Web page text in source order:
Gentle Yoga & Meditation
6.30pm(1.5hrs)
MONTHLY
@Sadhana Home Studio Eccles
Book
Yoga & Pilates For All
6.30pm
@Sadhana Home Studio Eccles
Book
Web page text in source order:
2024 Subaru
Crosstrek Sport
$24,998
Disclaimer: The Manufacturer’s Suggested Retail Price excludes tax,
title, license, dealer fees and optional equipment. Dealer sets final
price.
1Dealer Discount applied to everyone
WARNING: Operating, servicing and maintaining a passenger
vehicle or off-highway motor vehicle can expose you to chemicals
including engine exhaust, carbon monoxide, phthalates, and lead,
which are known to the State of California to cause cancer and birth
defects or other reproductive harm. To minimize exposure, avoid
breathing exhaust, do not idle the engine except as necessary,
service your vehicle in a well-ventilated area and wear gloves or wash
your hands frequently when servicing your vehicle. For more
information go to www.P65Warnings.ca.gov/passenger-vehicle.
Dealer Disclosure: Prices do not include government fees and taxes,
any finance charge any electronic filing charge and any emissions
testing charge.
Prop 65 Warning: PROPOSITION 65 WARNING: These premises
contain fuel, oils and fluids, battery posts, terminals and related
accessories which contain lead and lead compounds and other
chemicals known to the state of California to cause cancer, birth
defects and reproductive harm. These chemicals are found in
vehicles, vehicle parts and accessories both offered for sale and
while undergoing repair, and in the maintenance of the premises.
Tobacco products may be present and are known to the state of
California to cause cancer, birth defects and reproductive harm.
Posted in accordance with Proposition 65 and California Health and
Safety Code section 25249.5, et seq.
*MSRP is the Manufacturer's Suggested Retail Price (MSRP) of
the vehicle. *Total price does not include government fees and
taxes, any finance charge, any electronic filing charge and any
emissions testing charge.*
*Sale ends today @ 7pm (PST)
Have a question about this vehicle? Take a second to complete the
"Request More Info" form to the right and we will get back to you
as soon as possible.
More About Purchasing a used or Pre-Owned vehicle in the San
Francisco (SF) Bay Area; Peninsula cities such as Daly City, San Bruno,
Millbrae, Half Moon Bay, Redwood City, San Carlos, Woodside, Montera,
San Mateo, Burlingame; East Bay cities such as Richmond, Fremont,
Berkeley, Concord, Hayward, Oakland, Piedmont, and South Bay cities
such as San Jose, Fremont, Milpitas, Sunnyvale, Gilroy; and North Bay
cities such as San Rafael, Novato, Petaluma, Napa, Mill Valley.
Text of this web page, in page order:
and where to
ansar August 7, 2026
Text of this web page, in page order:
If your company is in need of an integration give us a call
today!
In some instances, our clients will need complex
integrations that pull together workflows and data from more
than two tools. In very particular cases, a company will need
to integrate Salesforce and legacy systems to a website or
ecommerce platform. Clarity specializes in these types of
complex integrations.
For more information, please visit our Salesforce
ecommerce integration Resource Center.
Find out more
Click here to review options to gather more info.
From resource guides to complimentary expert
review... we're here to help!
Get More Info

◆ **TASK DETAILS**: The lines above from the one containing "breathing exhaust, do" through the one containing "your hands frequently" are to be set down exactly, and no others.

◆ **ANSWER**:
breathing exhaust, do not idle the engine except as necessary,
service your vehicle in a well-ventilated area and wear gloves or wash
your hands frequently when servicing your vehicle. For more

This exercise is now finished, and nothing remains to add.